Stored items
---
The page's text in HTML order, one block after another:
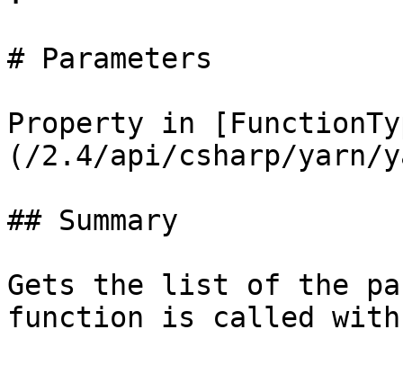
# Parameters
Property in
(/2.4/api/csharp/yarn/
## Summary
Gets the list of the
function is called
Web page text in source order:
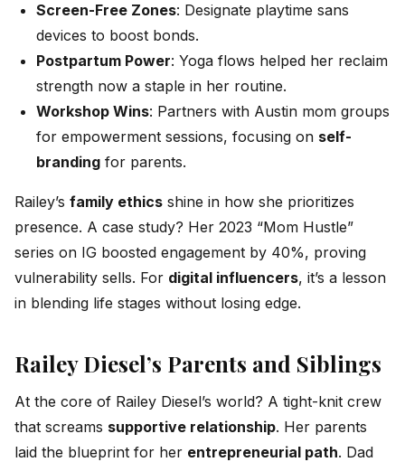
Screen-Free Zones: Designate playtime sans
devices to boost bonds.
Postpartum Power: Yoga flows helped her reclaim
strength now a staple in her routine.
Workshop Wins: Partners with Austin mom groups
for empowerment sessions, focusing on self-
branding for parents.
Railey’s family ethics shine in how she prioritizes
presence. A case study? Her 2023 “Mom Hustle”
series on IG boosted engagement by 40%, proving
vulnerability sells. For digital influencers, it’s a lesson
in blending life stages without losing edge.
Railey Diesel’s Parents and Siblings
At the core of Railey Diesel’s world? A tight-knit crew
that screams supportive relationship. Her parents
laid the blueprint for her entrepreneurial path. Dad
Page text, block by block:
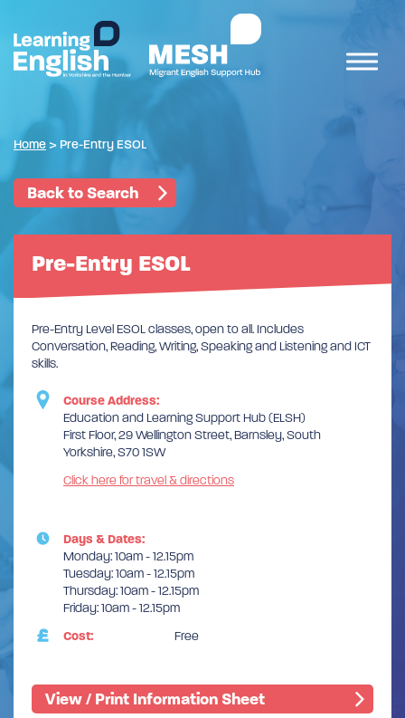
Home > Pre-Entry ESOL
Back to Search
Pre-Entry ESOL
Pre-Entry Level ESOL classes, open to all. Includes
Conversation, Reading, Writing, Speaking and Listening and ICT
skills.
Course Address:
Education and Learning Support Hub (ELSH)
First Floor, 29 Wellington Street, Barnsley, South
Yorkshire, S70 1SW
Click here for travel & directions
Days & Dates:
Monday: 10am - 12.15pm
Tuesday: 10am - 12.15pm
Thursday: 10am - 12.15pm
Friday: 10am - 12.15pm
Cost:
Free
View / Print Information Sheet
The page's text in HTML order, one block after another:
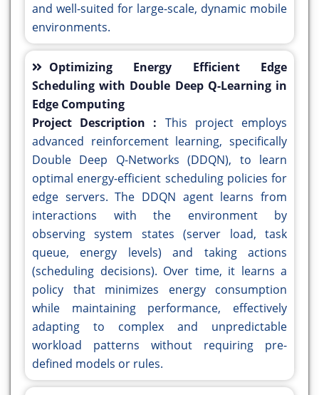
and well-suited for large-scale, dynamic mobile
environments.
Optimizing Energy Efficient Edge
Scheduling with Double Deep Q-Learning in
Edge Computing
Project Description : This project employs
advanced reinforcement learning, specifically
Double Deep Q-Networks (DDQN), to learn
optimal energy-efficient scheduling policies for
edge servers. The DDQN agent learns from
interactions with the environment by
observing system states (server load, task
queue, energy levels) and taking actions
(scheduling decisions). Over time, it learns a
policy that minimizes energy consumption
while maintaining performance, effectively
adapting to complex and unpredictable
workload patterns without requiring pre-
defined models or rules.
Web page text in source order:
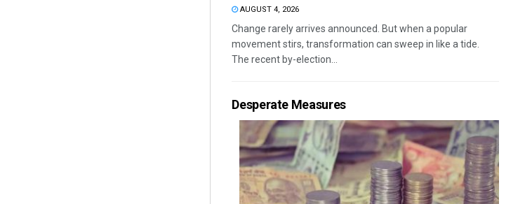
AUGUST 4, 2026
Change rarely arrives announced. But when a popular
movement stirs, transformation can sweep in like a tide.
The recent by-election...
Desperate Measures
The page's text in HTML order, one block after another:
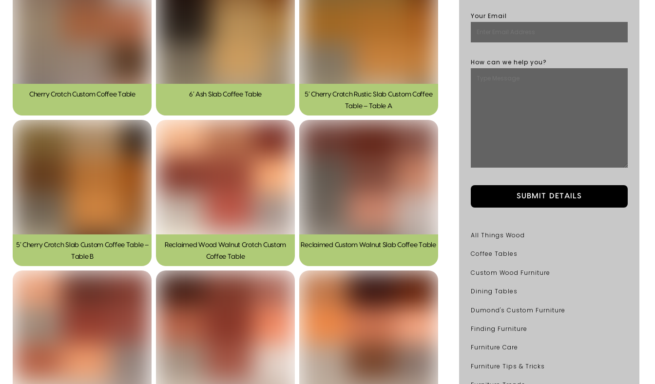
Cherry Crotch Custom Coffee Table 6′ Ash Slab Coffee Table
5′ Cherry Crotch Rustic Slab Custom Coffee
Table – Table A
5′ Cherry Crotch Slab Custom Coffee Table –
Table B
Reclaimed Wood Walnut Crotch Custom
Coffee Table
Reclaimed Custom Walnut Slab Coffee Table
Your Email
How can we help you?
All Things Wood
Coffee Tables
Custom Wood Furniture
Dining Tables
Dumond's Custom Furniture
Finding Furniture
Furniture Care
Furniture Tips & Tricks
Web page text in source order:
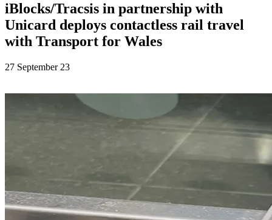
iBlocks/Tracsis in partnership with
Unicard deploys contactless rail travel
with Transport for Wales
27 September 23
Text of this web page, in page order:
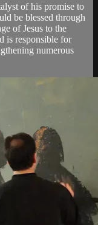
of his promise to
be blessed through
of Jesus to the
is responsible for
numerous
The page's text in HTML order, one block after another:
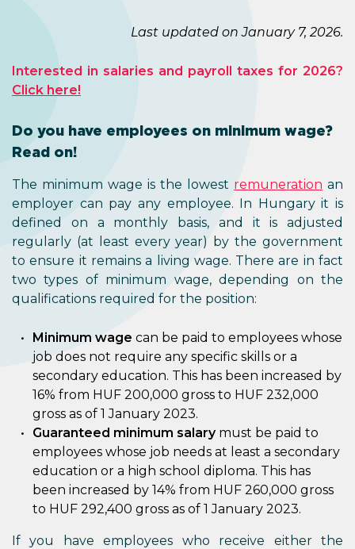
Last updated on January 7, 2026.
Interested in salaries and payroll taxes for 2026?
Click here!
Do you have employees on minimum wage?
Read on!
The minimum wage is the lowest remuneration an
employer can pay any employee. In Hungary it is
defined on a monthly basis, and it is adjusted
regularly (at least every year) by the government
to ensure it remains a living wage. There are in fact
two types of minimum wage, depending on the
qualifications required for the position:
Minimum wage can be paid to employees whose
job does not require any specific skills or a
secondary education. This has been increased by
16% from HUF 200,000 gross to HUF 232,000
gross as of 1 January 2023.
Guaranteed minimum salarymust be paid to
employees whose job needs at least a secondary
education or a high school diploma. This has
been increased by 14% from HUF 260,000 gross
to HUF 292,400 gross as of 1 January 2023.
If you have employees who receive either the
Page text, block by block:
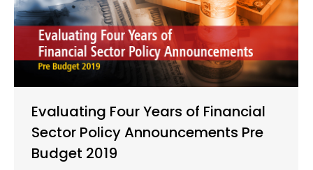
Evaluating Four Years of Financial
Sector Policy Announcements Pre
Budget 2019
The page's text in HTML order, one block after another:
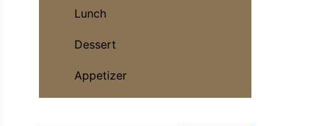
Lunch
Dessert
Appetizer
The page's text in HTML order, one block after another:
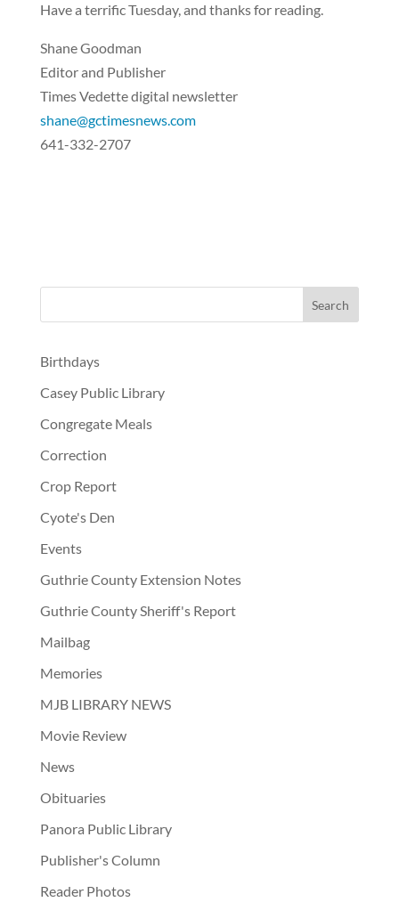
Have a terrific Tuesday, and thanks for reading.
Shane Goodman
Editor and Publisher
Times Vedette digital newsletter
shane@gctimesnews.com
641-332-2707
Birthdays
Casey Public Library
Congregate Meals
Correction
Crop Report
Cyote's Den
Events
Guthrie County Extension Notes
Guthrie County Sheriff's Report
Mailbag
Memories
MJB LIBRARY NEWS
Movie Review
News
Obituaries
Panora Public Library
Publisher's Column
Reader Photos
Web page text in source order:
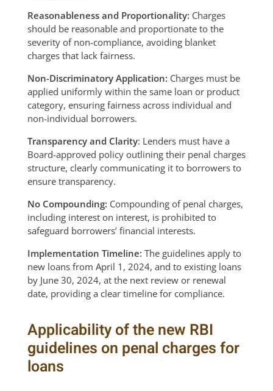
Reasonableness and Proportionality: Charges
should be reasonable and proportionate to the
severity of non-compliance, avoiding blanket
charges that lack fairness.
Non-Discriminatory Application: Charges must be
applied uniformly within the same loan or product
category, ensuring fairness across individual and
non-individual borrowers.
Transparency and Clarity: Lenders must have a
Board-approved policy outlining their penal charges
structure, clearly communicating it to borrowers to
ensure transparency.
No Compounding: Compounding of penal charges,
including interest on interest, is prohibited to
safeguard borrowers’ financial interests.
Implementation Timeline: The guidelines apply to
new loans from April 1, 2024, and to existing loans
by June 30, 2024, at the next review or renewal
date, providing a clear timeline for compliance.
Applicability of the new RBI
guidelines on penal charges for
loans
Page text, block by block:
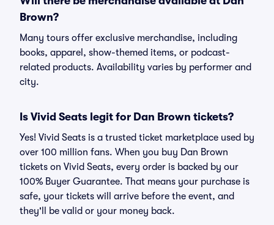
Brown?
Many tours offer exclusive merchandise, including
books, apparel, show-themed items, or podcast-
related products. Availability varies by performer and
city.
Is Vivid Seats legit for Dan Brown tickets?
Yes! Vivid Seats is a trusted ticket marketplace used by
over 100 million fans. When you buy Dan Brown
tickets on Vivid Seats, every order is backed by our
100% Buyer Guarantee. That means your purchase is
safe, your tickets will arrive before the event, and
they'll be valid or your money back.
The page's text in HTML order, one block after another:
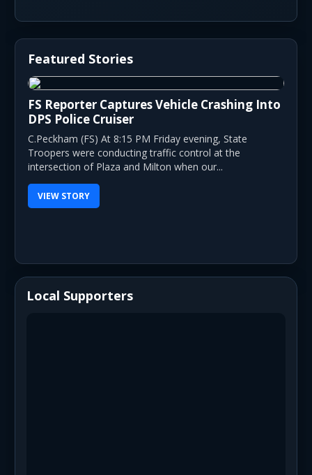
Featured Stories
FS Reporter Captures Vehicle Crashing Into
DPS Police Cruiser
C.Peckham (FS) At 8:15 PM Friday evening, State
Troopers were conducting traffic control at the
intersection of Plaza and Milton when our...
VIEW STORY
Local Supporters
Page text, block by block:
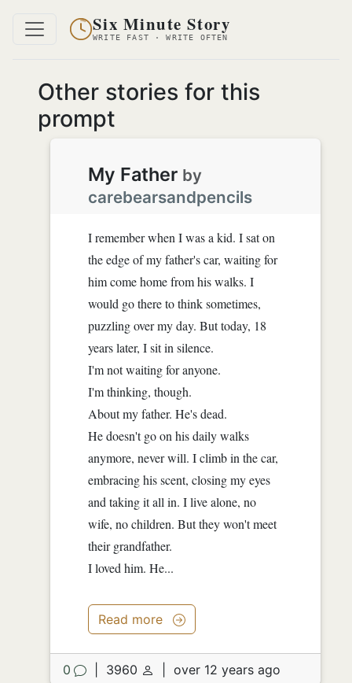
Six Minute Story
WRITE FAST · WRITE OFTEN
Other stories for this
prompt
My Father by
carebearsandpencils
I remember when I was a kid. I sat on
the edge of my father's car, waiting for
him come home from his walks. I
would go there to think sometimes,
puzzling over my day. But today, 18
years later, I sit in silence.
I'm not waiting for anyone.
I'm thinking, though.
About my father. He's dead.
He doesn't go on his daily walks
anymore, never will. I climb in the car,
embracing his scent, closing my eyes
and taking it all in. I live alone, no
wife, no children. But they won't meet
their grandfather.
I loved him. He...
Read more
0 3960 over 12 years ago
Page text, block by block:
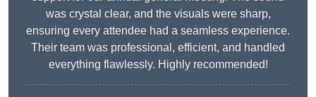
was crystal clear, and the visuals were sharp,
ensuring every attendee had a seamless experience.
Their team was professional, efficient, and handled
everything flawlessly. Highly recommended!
---
_About this exercise_
Each line from the start of the entries above through the line with "AUGUST 4, 2026" should be duplicated exactly, leaving out the pictures.

_Answer to this problem_
The page's text in HTML order, one block after another:
# Parameters
Property in
(/2.4/api/csharp/yarn/
## Summary
Gets the list of the
function is called
Web page text in source order:
Screen-Free Zones: Designate playtime sans
devices to boost bonds.
Postpartum Power: Yoga flows helped her reclaim
strength now a staple in her routine.
Workshop Wins: Partners with Austin mom groups
for empowerment sessions, focusing on self-
branding for parents.
Railey’s family ethics shine in how she prioritizes
presence. A case study? Her 2023 “Mom Hustle”
series on IG boosted engagement by 40%, proving
vulnerability sells. For digital influencers, it’s a lesson
in blending life stages without losing edge.
Railey Diesel’s Parents and Siblings
At the core of Railey Diesel’s world? A tight-knit crew
that screams supportive relationship. Her parents
laid the blueprint for her entrepreneurial path. Dad
Page text, block by block:
Home > Pre-Entry ESOL
Back to Search
Pre-Entry ESOL
Pre-Entry Level ESOL classes, open to all. Includes
Conversation, Reading, Writing, Speaking and Listening and ICT
skills.
Course Address:
Education and Learning Support Hub (ELSH)
First Floor, 29 Wellington Street, Barnsley, South
Yorkshire, S70 1SW
Click here for travel & directions
Days & Dates:
Monday: 10am - 12.15pm
Tuesday: 10am - 12.15pm
Thursday: 10am - 12.15pm
Friday: 10am - 12.15pm
Cost:
Free
View / Print Information Sheet
The page's text in HTML order, one block after another:
and well-suited for large-scale, dynamic mobile
environments.
Optimizing Energy Efficient Edge
Scheduling with Double Deep Q-Learning in
Edge Computing
Project Description : This project employs
advanced reinforcement learning, specifically
Double Deep Q-Networks (DDQN), to learn
optimal energy-efficient scheduling policies for
edge servers. The DDQN agent learns from
interactions with the environment by
observing system states (server load, task
queue, energy levels) and taking actions
(scheduling decisions). Over time, it learns a
policy that minimizes energy consumption
while maintaining performance, effectively
adapting to complex and unpredictable
workload patterns without requiring pre-
defined models or rules.
Web page text in source order:
AUGUST 4, 2026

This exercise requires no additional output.